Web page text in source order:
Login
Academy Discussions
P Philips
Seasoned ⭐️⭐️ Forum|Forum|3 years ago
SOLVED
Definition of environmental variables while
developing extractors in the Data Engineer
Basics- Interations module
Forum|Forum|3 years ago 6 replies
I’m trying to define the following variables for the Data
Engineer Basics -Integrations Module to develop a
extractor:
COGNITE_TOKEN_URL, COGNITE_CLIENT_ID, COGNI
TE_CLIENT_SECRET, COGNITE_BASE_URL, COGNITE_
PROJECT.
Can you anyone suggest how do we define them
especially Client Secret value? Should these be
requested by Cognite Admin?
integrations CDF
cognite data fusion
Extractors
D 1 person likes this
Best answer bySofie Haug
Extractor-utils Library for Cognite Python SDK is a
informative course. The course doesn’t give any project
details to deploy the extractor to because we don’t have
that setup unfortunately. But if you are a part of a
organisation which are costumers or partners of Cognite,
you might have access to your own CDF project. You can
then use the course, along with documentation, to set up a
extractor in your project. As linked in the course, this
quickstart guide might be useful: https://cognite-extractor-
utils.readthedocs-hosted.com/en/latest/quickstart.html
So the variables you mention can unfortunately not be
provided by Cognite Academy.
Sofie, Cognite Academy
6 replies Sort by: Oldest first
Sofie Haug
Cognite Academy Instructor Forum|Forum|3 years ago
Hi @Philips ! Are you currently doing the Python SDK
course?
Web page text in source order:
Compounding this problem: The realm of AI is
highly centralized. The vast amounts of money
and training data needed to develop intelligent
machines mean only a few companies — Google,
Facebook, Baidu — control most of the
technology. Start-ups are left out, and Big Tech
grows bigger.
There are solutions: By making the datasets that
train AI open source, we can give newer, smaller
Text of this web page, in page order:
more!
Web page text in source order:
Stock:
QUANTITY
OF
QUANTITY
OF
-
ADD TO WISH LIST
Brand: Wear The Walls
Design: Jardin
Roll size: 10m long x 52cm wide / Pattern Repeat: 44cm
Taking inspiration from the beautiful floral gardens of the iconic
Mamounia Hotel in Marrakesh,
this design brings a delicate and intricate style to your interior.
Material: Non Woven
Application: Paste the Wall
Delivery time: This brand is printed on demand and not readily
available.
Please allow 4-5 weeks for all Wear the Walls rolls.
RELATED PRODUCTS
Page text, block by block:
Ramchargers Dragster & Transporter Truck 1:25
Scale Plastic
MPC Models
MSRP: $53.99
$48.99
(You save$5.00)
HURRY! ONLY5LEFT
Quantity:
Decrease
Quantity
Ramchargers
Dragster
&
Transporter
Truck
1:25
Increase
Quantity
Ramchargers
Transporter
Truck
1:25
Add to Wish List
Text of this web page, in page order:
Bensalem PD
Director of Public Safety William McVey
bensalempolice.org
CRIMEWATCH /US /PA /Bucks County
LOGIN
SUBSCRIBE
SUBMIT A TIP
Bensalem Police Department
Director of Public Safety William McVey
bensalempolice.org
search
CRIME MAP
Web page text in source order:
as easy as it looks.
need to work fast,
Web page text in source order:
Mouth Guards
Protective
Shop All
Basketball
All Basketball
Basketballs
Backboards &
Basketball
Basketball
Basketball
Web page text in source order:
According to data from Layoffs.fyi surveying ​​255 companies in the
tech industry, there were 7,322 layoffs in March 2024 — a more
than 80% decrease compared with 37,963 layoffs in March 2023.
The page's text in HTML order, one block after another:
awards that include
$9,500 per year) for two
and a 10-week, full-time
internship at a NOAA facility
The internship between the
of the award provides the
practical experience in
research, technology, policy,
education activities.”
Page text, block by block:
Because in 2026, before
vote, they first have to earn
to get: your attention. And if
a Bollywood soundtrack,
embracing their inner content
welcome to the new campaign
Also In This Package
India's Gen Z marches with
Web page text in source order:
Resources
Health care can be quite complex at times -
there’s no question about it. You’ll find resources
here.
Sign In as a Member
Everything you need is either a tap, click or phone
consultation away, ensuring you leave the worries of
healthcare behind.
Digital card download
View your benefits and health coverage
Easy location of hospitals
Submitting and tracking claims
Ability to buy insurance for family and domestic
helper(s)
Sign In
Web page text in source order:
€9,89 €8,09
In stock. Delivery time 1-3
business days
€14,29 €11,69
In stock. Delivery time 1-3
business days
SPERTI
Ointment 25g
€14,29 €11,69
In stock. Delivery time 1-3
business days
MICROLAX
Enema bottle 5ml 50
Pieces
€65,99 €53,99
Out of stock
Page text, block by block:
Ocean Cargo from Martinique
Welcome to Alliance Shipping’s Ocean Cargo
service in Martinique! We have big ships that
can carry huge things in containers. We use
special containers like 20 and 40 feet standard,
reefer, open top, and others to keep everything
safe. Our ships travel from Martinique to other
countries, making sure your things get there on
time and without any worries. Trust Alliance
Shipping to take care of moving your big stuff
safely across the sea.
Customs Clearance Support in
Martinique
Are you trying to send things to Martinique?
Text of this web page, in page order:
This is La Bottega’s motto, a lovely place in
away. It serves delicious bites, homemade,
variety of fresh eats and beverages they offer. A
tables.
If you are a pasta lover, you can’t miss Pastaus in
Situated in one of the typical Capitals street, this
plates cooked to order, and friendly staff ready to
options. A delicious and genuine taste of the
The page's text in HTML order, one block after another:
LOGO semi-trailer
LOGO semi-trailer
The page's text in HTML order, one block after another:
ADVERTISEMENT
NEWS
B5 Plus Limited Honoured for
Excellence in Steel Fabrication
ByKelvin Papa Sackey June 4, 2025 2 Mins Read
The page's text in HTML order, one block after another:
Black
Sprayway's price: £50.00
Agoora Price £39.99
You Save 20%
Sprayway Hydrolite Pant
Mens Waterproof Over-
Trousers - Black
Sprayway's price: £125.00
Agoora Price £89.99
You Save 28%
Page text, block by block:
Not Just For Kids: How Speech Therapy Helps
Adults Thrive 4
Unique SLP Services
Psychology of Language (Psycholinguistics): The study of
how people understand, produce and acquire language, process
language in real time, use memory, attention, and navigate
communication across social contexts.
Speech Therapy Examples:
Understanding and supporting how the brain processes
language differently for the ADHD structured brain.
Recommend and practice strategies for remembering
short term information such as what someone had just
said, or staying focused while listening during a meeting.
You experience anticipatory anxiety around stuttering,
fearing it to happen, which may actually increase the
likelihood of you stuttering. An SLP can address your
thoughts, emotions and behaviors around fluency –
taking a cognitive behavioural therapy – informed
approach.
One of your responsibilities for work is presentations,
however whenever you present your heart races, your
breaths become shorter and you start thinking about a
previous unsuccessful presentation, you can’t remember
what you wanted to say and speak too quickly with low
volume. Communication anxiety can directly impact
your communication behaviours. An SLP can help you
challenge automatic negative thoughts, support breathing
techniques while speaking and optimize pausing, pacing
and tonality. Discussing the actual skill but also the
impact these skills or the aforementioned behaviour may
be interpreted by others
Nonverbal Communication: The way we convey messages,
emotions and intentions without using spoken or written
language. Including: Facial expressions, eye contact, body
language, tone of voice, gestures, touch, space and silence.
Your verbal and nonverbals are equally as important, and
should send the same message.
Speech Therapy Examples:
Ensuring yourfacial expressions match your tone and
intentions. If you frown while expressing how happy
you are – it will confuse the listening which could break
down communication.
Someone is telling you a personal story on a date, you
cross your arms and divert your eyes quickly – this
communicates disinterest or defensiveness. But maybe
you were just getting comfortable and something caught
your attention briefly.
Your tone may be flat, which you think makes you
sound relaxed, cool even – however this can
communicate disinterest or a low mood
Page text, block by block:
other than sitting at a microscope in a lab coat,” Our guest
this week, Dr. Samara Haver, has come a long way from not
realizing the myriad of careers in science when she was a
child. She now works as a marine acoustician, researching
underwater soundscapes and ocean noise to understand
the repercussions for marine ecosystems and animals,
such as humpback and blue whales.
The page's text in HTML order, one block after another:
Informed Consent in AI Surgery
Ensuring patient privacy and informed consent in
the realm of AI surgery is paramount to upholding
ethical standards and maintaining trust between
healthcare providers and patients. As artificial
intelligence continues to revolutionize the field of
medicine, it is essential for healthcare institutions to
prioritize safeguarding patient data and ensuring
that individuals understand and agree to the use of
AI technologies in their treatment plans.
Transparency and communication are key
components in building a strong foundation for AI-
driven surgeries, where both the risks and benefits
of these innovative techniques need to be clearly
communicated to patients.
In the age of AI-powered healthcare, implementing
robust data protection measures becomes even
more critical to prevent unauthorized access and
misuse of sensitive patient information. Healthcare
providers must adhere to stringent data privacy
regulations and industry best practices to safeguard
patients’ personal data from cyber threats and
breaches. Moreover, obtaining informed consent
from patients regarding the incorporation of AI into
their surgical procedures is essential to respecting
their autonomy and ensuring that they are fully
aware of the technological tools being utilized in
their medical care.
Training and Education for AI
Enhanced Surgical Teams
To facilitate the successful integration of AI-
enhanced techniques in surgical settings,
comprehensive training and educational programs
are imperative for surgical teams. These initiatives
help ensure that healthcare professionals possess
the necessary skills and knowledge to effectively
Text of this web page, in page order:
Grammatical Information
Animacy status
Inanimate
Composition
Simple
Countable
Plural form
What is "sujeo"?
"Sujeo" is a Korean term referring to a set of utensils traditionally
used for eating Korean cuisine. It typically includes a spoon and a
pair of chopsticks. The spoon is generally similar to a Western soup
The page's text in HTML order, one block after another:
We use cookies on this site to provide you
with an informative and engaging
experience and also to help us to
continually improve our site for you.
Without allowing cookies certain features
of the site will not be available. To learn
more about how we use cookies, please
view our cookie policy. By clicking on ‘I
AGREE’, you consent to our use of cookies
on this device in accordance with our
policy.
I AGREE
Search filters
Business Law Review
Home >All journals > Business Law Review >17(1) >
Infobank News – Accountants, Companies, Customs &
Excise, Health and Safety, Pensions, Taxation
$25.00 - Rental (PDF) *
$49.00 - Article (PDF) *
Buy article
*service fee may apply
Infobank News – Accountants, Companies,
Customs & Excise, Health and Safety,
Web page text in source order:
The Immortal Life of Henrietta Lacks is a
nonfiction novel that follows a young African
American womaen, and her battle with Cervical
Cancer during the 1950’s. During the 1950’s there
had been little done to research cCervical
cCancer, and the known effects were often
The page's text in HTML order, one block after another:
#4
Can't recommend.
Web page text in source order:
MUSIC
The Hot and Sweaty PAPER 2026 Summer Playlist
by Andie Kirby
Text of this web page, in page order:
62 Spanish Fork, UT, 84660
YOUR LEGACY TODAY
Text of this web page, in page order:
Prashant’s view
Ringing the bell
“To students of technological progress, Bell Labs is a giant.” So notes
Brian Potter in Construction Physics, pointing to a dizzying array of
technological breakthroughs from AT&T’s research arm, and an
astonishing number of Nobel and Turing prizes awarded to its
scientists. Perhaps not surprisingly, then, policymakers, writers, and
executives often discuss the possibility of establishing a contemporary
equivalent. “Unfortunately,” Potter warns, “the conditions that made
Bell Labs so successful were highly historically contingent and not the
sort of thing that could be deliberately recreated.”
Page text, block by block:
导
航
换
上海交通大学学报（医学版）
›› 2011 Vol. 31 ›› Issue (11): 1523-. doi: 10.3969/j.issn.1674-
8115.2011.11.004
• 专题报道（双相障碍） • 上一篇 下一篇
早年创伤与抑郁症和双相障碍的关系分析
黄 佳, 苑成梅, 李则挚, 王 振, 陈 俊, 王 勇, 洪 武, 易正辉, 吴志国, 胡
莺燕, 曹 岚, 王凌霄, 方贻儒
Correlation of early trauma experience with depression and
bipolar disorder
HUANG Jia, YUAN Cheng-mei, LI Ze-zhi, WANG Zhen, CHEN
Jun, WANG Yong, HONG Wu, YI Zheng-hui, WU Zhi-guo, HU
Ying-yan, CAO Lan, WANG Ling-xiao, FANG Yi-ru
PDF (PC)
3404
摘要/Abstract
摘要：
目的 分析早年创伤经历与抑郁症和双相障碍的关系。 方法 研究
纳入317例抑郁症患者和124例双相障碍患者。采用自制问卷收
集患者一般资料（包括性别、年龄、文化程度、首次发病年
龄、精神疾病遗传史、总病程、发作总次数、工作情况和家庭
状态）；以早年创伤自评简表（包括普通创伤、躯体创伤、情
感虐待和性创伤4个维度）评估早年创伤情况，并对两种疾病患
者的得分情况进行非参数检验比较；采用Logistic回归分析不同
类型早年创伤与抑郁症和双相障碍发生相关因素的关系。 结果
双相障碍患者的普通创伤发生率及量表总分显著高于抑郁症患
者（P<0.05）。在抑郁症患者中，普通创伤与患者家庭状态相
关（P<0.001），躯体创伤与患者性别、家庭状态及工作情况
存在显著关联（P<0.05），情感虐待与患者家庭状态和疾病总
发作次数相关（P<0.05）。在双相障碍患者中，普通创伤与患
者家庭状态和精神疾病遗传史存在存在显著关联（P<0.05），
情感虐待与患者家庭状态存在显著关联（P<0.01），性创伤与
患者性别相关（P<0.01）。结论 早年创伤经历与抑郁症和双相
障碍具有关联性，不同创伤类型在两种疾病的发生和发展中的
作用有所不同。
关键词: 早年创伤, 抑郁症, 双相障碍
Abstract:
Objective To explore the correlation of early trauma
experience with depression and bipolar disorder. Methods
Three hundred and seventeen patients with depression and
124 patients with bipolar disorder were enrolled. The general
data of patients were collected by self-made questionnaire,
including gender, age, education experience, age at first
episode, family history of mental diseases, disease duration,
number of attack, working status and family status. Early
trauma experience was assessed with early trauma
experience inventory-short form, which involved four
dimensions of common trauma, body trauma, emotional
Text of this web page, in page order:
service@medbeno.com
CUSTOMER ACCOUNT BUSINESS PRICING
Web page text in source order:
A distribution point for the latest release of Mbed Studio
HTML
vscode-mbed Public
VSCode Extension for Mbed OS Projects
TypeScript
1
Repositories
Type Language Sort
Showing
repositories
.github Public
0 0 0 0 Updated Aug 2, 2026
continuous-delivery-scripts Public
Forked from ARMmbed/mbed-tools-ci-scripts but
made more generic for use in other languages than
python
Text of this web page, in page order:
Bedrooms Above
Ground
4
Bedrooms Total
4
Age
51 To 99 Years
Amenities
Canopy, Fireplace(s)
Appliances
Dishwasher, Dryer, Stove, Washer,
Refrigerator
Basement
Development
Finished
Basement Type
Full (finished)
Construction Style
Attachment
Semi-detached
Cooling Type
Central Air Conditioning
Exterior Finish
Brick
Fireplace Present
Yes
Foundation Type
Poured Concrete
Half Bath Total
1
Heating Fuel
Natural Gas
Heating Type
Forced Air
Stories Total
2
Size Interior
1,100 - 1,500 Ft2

▸ WHAT TO WORK ON
Reproduce exactly the section above that begins at the line containing "of the site will not be available. To learn" and ends at the line containing "Infobank News – Accountants, Companies, Customs", leaving out all other lines.

▸ SOLUTION TO THIS PROBLEM
of the site will not be available. To learn
more about how we use cookies, please
view our cookie policy. By clicking on ‘I
AGREE’, you consent to our use of cookies
on this device in accordance with our
policy.
I AGREE
Search filters
Business Law Review
Home >All journals > Business Law Review >17(1) >
Infobank News – Accountants, Companies, Customs &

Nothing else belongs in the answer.